Bottom line: if you know your cost structure and all the different decisions, you can certainly train a decision support system (DSS) directly, which includes a probabilistic classification or prediction. I would, however, strongly argue that discretizing predictions or classifications via thresholds is not the right way to go about this.

Philosophical concerns aside, this would cause computational difficulties.

The reason why is that functions with continuous output are relatively easy to optimize. You look for the direction where the function increases, and then go that way. If we alter our loss function to include the "cutoff" step, our output becomes discrete, and our loss function is therefore also discrete. Now when we alter the parameters of our logistic function by "a little bit" and jointly alter the cutoff value by "a little bit", our loss gives an identical value, and optimization becomes difficult. Of course, it's not impossible (There's a whole field of study in discrete optimization) but continuous optimization is by far the easier problem to solve when you are optimizing many parameters. Conveniently, once the logistic model has been fit, finding the optimal cutoff, though still a discrete output problem, is now only in one variable, and we can just do a grid search, or some such, which is totally viable in one variable.

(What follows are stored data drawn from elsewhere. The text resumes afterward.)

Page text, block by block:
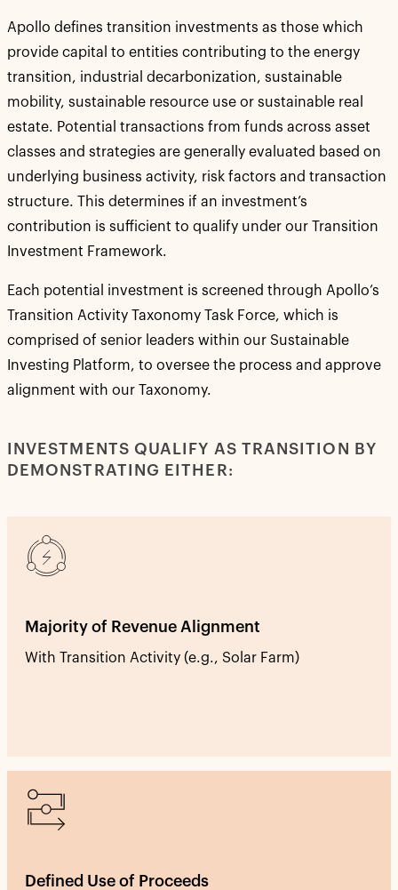
Apollo defines transition investments as those which
provide capital to entities contributing to the energy
transition, industrial decarbonization, sustainable
mobility, sustainable resource use or sustainable real
estate. Potential transactions from funds across asset
classes and strategies are generally evaluated based on
underlying business activity, risk factors and transaction
structure. This determines if an investment’s
contribution is sufficient to qualify under our Transition
Investment Framework.
Each potential investment is screened through Apollo’s
Transition Activity Taxonomy Task Force, which is
comprised of senior leaders within our Sustainable
Investing Platform, to oversee the process and approve
alignment with our Taxonomy.
INVESTMENTS QUALIFY AS TRANSITION BY
DEMONSTRATING EITHER:
Majority of Revenue Alignment
With Transition Activity (e.g., Solar Farm)
Defined Use of Proceeds
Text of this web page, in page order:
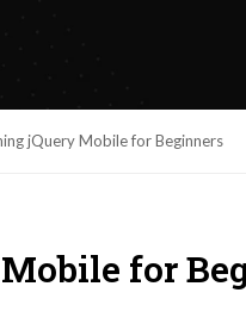
jQuery Mobile for Beginners
for
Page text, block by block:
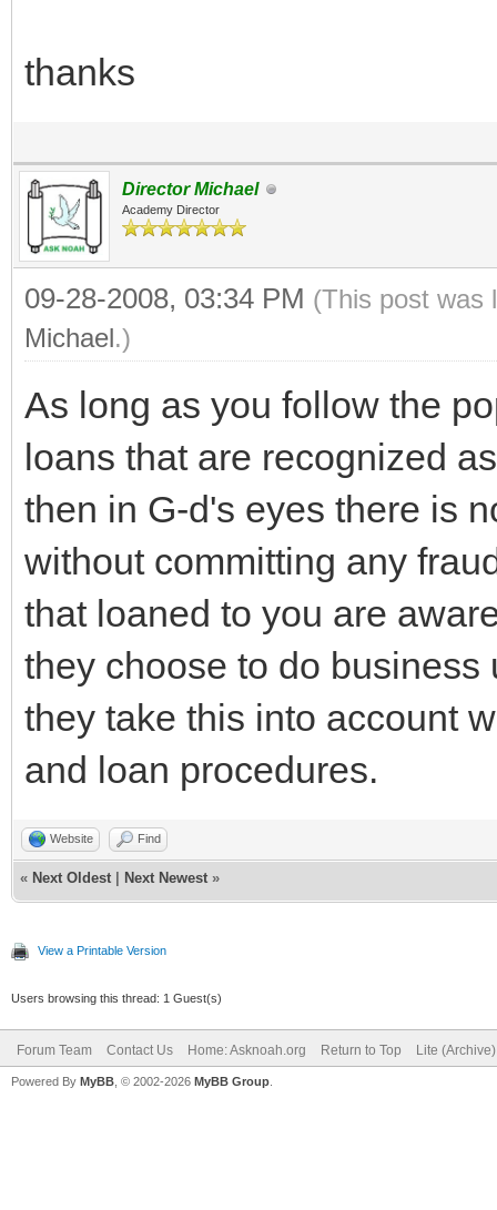
thanks
Director Michael
Academy Director
09-28-2008, 03:34 PM (This post was
Michael.)
As long as you follow the
loans that are recognized
then in G-d's eyes there is
without committing any
that loaned to you are
they choose to do
they take this into account
and loan procedures.
Website Find
« Next Oldest Next Newest »
View a Printable Version
Users browsing this thread: 1 Guest(s)
Forum Team Contact Us Home: Asknoah.org Return to Top Lite
Powered By MyBB , © 2002-2026 MyBB Group

Regardless of the underlying model, we can work out the sampling distributions of TPR and FPR at a threshold. This implies that we can characterize the variability in TPR and FPR at some threshold, and we can back into a desired error rate trade-off.

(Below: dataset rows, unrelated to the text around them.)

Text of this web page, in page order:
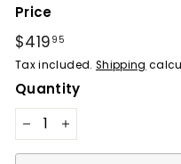
Price
Regular
price
$419 95
Tax included. Shipping
Quantity
− +
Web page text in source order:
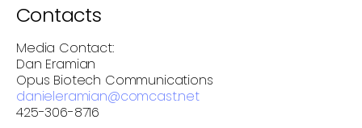
Contacts
Media Contact:
Dan Eramian
Opus Biotech Communications
danieleramian@comcast.net
425-306-8716
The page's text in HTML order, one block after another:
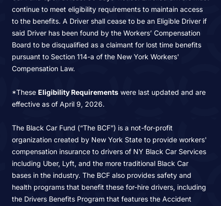
continue to meet eligibility requirements to maintain access
to the benefits. A Driver shall cease to be an Eligible Driver if
said Driver has been found by the Workers’ Compensation
Board to be disqualified as a claimant for lost time benefits
pursuant to Section 114-a of the New York Workers'
Compensation Law.
*These Eligibility Requirements were last updated and are
effective as of April 9, 2026.
The Black Car Fund (“The BCF”) is a not-for-profit
organization created by New York State to provide workers'
compensation insurance to drivers of NY Black Car Services
including Uber, Lyft, and the more traditional Black Car
bases in the industry. The BCF also provides safety and
health programs that benefit these for-hire drivers, including
the Drivers Benefits Program that features the Accident
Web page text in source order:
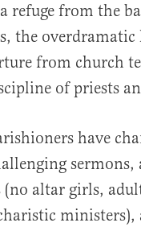
refuge from the
the overdramatic
from church
of priests
have
(no altar girls,
ministers),

A ROC curve is a little bit deceptive because the only thing that you control is the threshold, however the plot displays TPR and FPR, which are functions of the threshold. Moreover, the TPR and FPR are both statistics, so they are subject to the vagaries of random sampling. This implies that if you were to repeat the procedure (say by cross-validation), you could come up with a different FPR and TPR at some specific threshold value.

However, if we can estimate the variability in the TPR and FPR, then repeating the ROC procedure is not necessary. We just pick a threshold such that the endpoints of a confidence interval (with some width) are acceptable. That is, pick the model so that the FPR is plausibly below some researcher-specified maximum, and/or the TPR is plausibly above some researcher-specified minimum. If your model can't attain your targets, you'll have to build a better model.

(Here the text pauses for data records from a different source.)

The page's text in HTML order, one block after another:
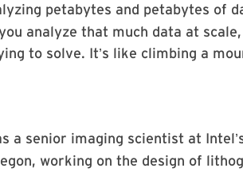
petabytes and petabytes of
analyze that much data at scale,
to solve. It’s like climbing a
a senior imaging scientist at Intel’
working on the design of
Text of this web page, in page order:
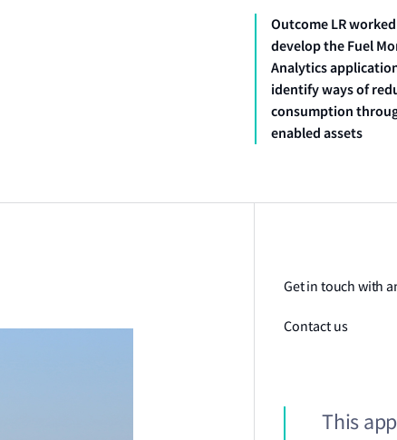
Outcome LR
develop the Fuel
Analytics
identify ways of
consumption
enabled assets
Get in touch with
Contact us
This
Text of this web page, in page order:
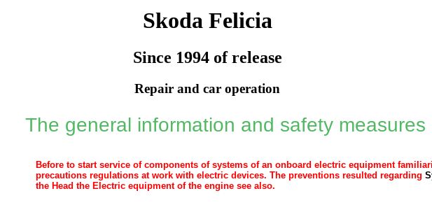
Skoda Felicia
Since 1994 of release
Repair and car operation
The general information and safety measures
Before to start service of components of systems of an onboard electric equipment
precautions regulations at work with electric devices. The preventions resulted regarding
the Head the Electric equipment of the engine see also.
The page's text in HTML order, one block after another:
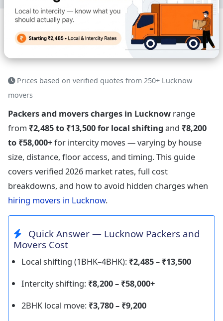
Prices based on verified quotes from 250+ Lucknow
movers
Packers and movers charges in Lucknow range
from ₹2,485 to ₹13,500 for local shifting and ₹8,200
to ₹58,000+for intercity moves — varying by house
size, distance, floor access, and timing. This guide
covers verified 2026 market rates, full cost
breakdowns, and how to avoid hidden charges when
hiring movers in Lucknow.
Quick Answer — Lucknow Packers and
Movers Cost
Local shifting (1BHK–4BHK): ₹2,485 – ₹13,500
Intercity shifting: ₹8,200 – ₹58,000+
2BHK local move: ₹3,780 – ₹9,200
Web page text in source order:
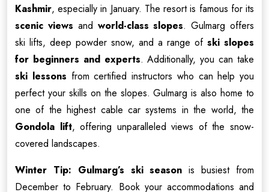
Kashmir, especially in January. The resort is famous for its
scenic views and world-class slopes. Gulmarg offers
ski lifts, deep powder snow, and a range of ski slopes
for beginners and experts. Additionally, you can take
ski lessons from certified instructors who can help you
perfect your skills on the slopes. Gulmarg is also home to
one of the highest cable car systems in the world, the
Gondola lift, offering unparalleled views of the snow-
covered landscapes.
Winter Tip: Gulmarg’s ski season is busiest from
December to February. Book your accommodations and

Of course, what TPR and FPR values are tolerable in your usage will be context-dependent.

For more information, see ROC Curves for Continuous Data by Wojtek J. Krzanowski and David J. Hand.

• This doesn't really answer my question, but it's a very nice description of ROC curves. – StatsSorceress Apr 25 at 15:51
• In what way does this not answer your question? What is your question, if not asking about how to choose a threshold for classification? – Sycorax Apr 25 at 15:52
• I'm not aware of any statistical procedure that works that way. Why is this square wheel a good idea? What problem does it solve? – Sycorax Apr 25 at 15:56
• "How do I choose a threshold in a way that reduces training time?" seems like a very different question from the one in your original post. – Sycorax Apr 25 at 16:29
• Regardless, I don't see how this saves time. Making an ROC curve is not the most expensive part of estimating a model, so moving threshold choice into the optimization step seems ad hoc and unnecessary. – Sycorax Apr 25 at 16:32

Usually in biomedical research, we don't use a training set---we just apply logistic regression on the full dataset to see which predictors are significant risk factors for the outcome we're looking at; or to look at one predictor of interest while controlling for the effect of other possible predictors on the outcome.